Бальзамо отвернулся, не желая доставлять радость победителю.
- Придет день, - заговорил Марат, полагавший, что нащупал слабое
место учителя, - когда какой-нибудь филантроп займется изучением смерти,
как другие занимаются жизнью. Он изобретет машину, которая отделяла бы
одним махом голову от тела и производила бы мгновенное уничтожение, что
недоступно никакому другому орудию смерти; колесование, четвертование и
повешение - это пытки, достойные варваров, а не цивилизованных людей.
Просвещенная нация вроде французской должна наказывать, но не мстить;
общество, которое колесует, вешает или четвертует, мстит преступнику
мучением, прежде чем наказать его смертью, а это, как мне кажется, в
корне неверно.
- Я с вами согласен. А как вы представляете себе этот инструмент?
- Я полагаю, что это должна быть машина, столь же холодная и
бесстрастная, как сам закон. Человек, в чьи обязанности входит
наказание, начинает волноваться при виде себе подобного и порой
промахивается, как было с Шале и герцогом де Монмаутом. Этого не может
случиться с машиной, которая состояла бы, например, из двух дубовых лап,
взмахивающих огромным тесаком.
- А вы думаете, что если тесак молниеносно скользнет между основанием
затылка и трапециевидными мышцами, то смерть будет мгновенной, а
страдание - недолгим?
- Смерть будет мгновенной, это бесспорно, потому что железо разом
отсечет нервы, сообщающие телу движение. Страдание будет недолгим,
потому что железо отделит мозг, в котором собраны все чувства, от
сердца, в котором бьется жизнь.
- Смерть через обезглавливание уже существует в Германии, - заметил
Бальзамо.
- Да, но там голову отсекают шпагой, а я уже сказал вам, что
человеческая рука может дрогнуть.
- Подобная машина есть в Италии. Ее приводит в движение дубовый
корпус, она называется mannaya.
- Ну и что же?
- Я видел, как преступники, обезглавленные палачом, поднимались на
ноги, уходили, покачиваясь, и падали в десяти шагах от места казни. Мне
случалось поднимать головы, скатывавшиеся к подножию mannaya, точно так
же, как бы держите за волосы голову, скатившуюся с мраморного стола;
стоило шепнуть этой голове имя, данное ей при крещении, как глаза
приоткрывались и поворачивались в орбитах, желая увидеть того, кто ее
окликнул с земли в тот момент, когда она переходила в мир иной.

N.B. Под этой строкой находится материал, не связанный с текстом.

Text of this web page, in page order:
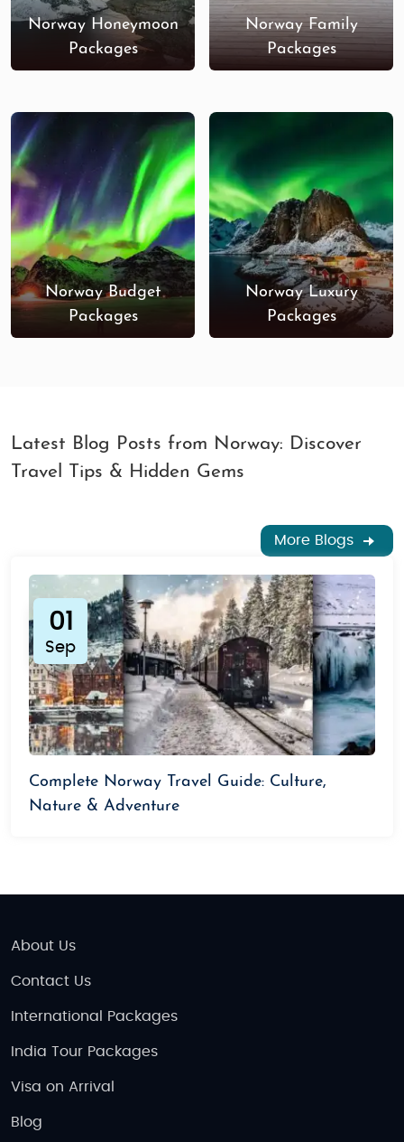
Norway Honeymoon
Packages
Norway Family
Packages
Norway Budget
Packages
Norway Luxury
Packages
Latest Blog Posts from Norway: Discover
Travel Tips & Hidden Gems
More Blogs
01
Sep
Complete Norway Travel Guide: Culture,
Nature & Adventure
About Us
Contact Us
International Packages
India Tour Packages
Visa on Arrival
Blog
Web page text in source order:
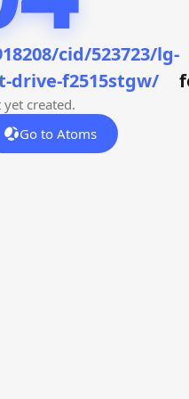
cid/523723/lg-
drive-f2515stgw/
created.
Go to Atoms
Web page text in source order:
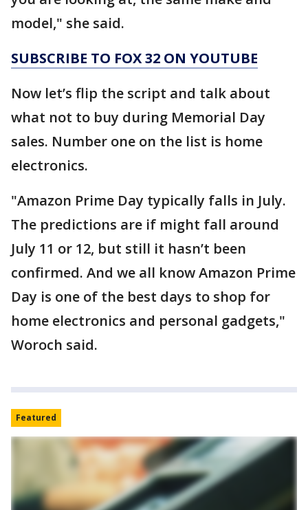
model," she said.
SUBSCRIBE TO FOX 32 ON YOUTUBE
Now let’s flip the script and talk about
what not to buy during Memorial Day
sales. Number one on the list is home
electronics.
"Amazon Prime Day typically falls in July.
The predictions are if might fall around
July 11 or 12, but still it hasn’t been
confirmed. And we all know Amazon Prime
Day is one of the best days to shop for
home electronics and personal gadgets,"
Woroch said.
Featured
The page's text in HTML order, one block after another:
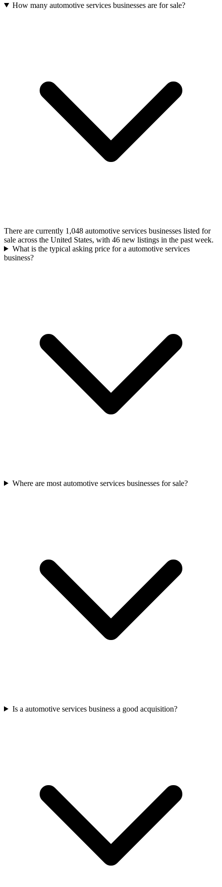
How many automotive services businesses are for sale?
There are currently 1,048 automotive services businesses listed for
sale across the United States, with 46 new listings in the past week.
What is the typical asking price for a automotive services
business?
Where are most automotive services businesses for sale?
Is a automotive services business a good acquisition?
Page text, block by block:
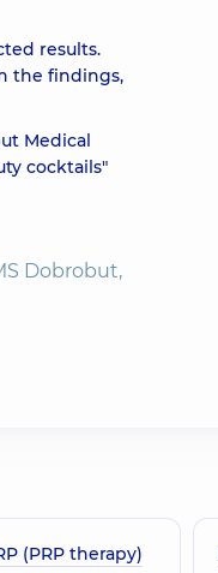
6650 uah
results.
the findings,
Medical
cocktails"
Dobrobut,
(PRP therapy)
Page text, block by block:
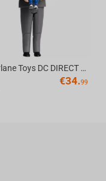
McFarlane Toys DC DIRECT - BTAS 6IN BUILD-A WV6 - VENTRILOQUIST and SCARFACE
€34.99
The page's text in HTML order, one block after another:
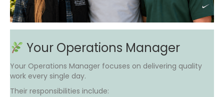
Your Operations Manager
Your Operations Manager focuses on delivering quality
work every single day.
Their responsibilities include:
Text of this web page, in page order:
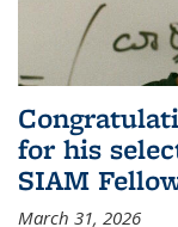
for his
SIAM
March 31, 2026
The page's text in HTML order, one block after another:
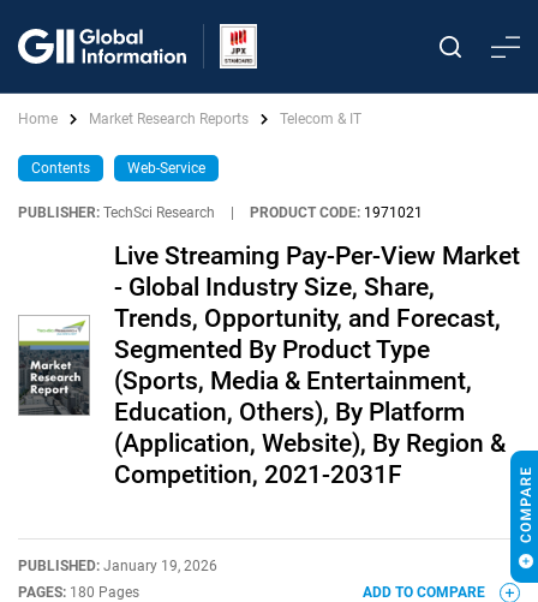
Home Market Research Reports Telecom & IT
Contents Web-Service
PUBLISHER: TechSci Research PRODUCT CODE: 1971021
Live Streaming Pay-Per-View Market
- Global Industry Size, Share,
Trends, Opportunity, and Forecast,
Segmented By Product Type
(Sports, Media & Entertainment,
Education, Others), By Platform
(Application, Website), By Region &
Competition, 2021-2031F
PUBLISHED: January 19, 2026
PAGES: 180 Pages
ADD TO COMPARE
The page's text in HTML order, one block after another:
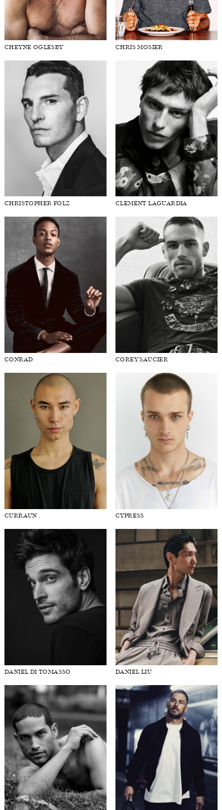
CHEYNE OGLESBY CHRIS MOSIER
CHRISTOPHER FOLZ CLEMENT LAGUARDIA
CONRAD COREY SAUCIER
CURRAUN . CYPRESS
DANIEL DI TOMASSO DANIEL LIU
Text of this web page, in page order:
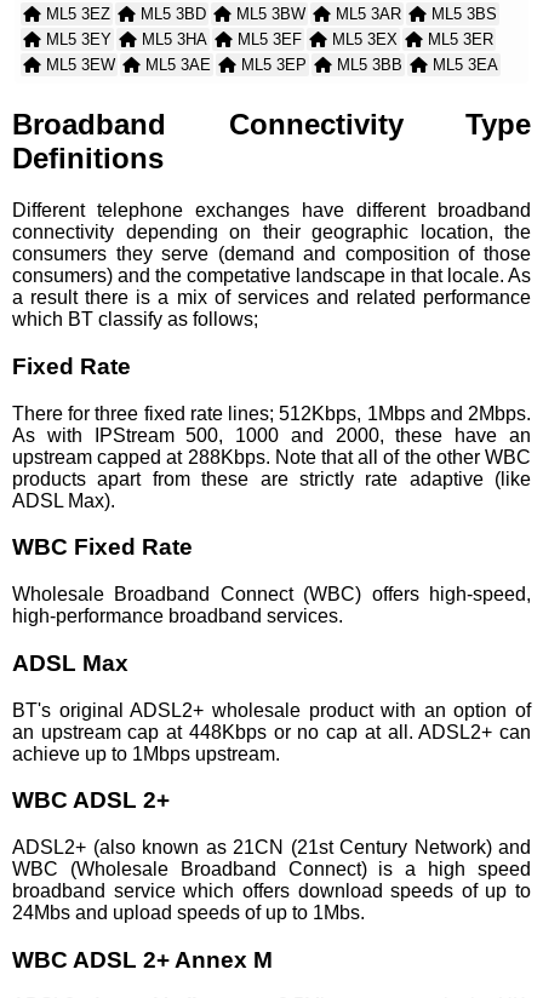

- Это всего-навсего движение нервов.
- Разве нервы - не органы чувств? Я полагаю, что вместо того, чтобы
изобретать машину, убивающую ради наказания, человеку следовало бы найти
способ наказания без умерщвления. Поверьте, что общество, которому
удалось бы найти такой способ, стало бы лучшим и самым просвещенным на
земле.
- Опять утопия! Все время какие-нибудь утопии! - проворчал Марат.

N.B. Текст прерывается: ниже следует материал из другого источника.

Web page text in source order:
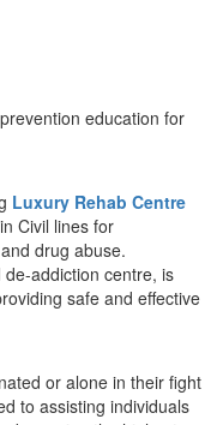
education for
Luxury Rehab Centre
Civil lines for
drug abuse.
addiction centre, is
safe and effective
or alone in their fight
to assisting individuals
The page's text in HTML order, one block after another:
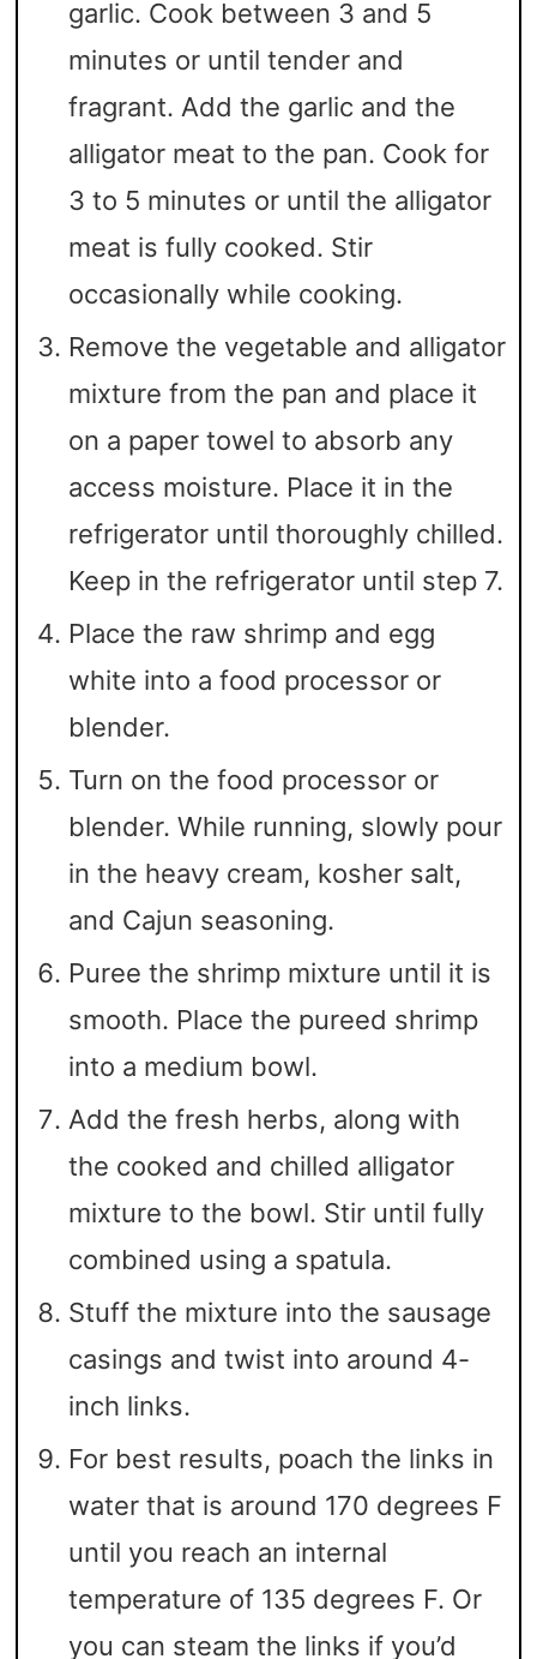
garlic. Cook between 3 and 5
minutes or until tender and
fragrant. Add the garlic and the
alligator meat to the pan. Cook for
3 to 5 minutes or until the alligator
meat is fully cooked. Stir
occasionally while cooking.
Remove the vegetable and alligator
mixture from the pan and place it
on a paper towel to absorb any
access moisture. Place it in the
refrigerator until thoroughly chilled.
Keep in the refrigerator until step 7.
Place the raw shrimp and egg
white into a food processor or
blender.
Turn on the food processor or
blender. While running, slowly pour
in the heavy cream, kosher salt,
and Cajun seasoning.
Puree the shrimp mixture until it is
smooth. Place the pureed shrimp
into a medium bowl.
Add the fresh herbs, along with
the cooked and chilled alligator
mixture to the bowl. Stir until fully
combined using a spatula.
Stuff the mixture into the sausage
casings and twist into around 4-
inch links.
For best results, poach the links in
water that is around 170 degrees F
until you reach an internal
temperature of 135 degrees F. Or
you can steam the links if you’d

- На этот раз вы скорее всего правы, - согласился Бальзамо. - Время
покажет... Впрочем, вы, кажется, говорили о больнице... Идемте же!
- Пожалуй.
Марат завернул голову женщины в носовой платок, аккуратно связав все
четыре уголка.
- Теперь я по крайней мере уверен, - проговорил, выходя, Марат, - что
моим товарищам достанется только то, что будет не нужно мне.
Они отправились в Отель-Дье. Мыслитель и практик шагали рядом.
- Вы очень хладнокровно и ловко отрезали эту голову, - сказал
Бальзаме. - Когда вы меньше волнуетесь: имея дело с живыми или с
мертвыми? Что более вас трогает: страдание или неподвижность? Кого вам
больше жаль: живое тело или покойника?